*Your task*
Report each line of the data below in which "free" appears.

-.-.-

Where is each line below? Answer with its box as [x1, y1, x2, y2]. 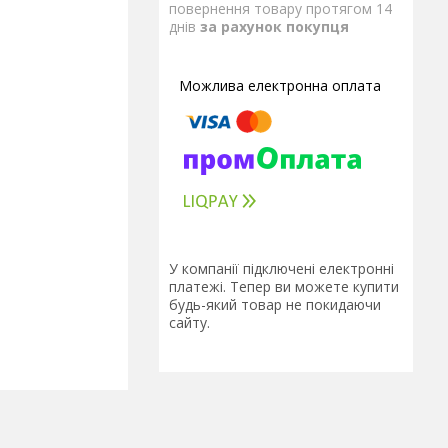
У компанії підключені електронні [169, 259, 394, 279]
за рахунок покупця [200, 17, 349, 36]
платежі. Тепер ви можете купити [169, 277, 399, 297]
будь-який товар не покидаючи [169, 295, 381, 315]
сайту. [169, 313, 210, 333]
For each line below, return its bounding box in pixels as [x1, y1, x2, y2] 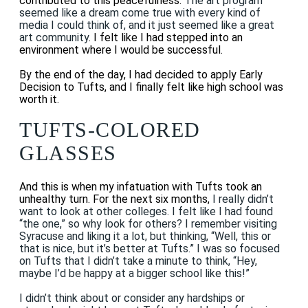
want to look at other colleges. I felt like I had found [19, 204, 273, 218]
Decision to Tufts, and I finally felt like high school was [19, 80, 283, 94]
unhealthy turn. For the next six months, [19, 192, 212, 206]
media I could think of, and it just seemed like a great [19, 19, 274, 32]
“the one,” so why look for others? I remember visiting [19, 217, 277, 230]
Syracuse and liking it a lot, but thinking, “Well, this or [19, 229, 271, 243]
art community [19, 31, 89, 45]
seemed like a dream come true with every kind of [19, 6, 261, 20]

-.-.-

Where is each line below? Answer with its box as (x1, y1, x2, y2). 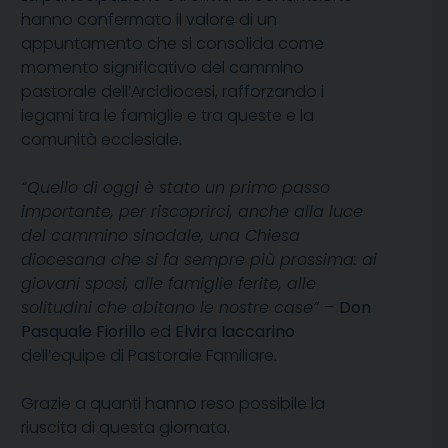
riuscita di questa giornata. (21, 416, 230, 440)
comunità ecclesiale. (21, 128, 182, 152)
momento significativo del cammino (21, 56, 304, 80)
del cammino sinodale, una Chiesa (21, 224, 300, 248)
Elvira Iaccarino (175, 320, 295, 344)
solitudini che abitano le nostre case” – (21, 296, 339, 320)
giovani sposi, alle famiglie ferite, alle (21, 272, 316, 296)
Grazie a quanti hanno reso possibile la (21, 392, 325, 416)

-.-.-

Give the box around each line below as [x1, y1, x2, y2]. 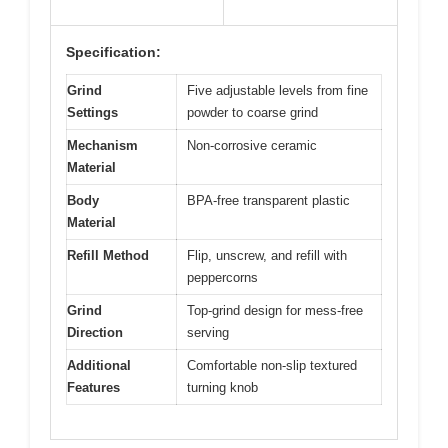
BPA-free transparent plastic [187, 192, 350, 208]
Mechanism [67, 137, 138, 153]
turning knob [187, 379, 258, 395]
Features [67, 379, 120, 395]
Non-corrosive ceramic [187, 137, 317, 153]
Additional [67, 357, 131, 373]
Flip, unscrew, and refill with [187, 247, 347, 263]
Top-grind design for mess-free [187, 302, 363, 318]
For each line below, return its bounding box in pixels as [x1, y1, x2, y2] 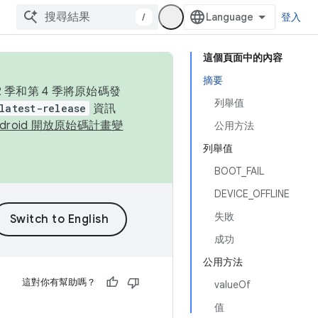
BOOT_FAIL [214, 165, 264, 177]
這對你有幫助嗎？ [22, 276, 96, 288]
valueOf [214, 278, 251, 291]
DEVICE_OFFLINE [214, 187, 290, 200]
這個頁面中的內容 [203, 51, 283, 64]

-.-.-

*Answer below*
BPA-free transparent plastic [187, 192, 350, 208]
Top-grind design for mess-free [187, 302, 363, 318]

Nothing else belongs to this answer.